Top of Exercise data

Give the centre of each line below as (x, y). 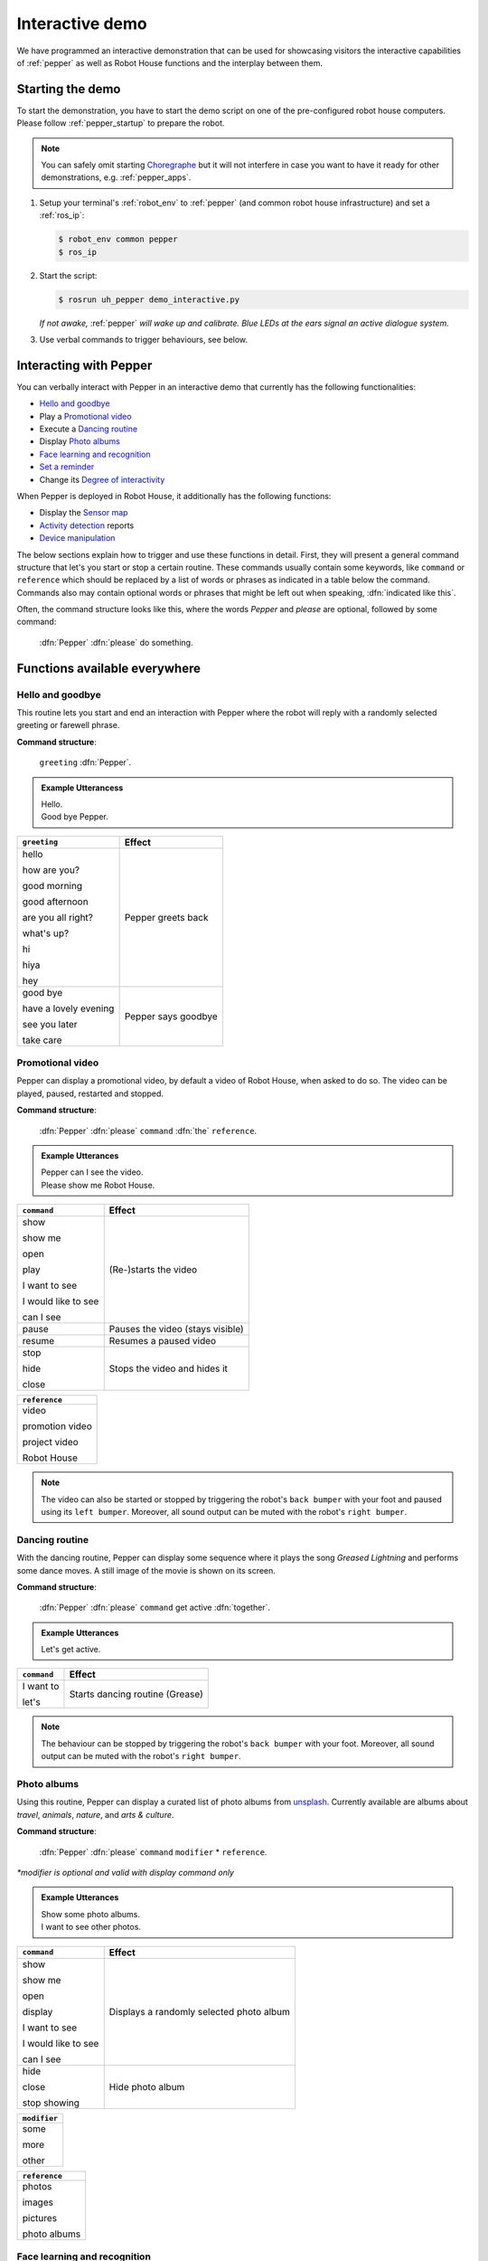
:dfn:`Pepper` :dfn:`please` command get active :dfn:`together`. (155, 1608)
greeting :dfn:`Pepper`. (85, 762)
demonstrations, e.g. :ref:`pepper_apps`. (116, 177)
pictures (40, 2218)
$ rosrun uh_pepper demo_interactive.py (149, 299)
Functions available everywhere (108, 668)
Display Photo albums (80, 441)
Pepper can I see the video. (92, 1172)

Bottom of Exercise data

Copy the entries above faithfully and omit every image.

Give the centre of each line below as (x, y). 
:dfn:`Pepper` :dfn:`please` command get active :dfn:`together`. (155, 1608)
greeting :dfn:`Pepper`. (85, 762)
demonstrations, e.g. :ref:`pepper_apps`. (116, 177)
pictures (40, 2218)
$ rosrun uh_pepper demo_interactive.py (149, 299)
Functions available everywhere (108, 668)
Display Photo albums (80, 441)
Pepper can I see the video. (92, 1172)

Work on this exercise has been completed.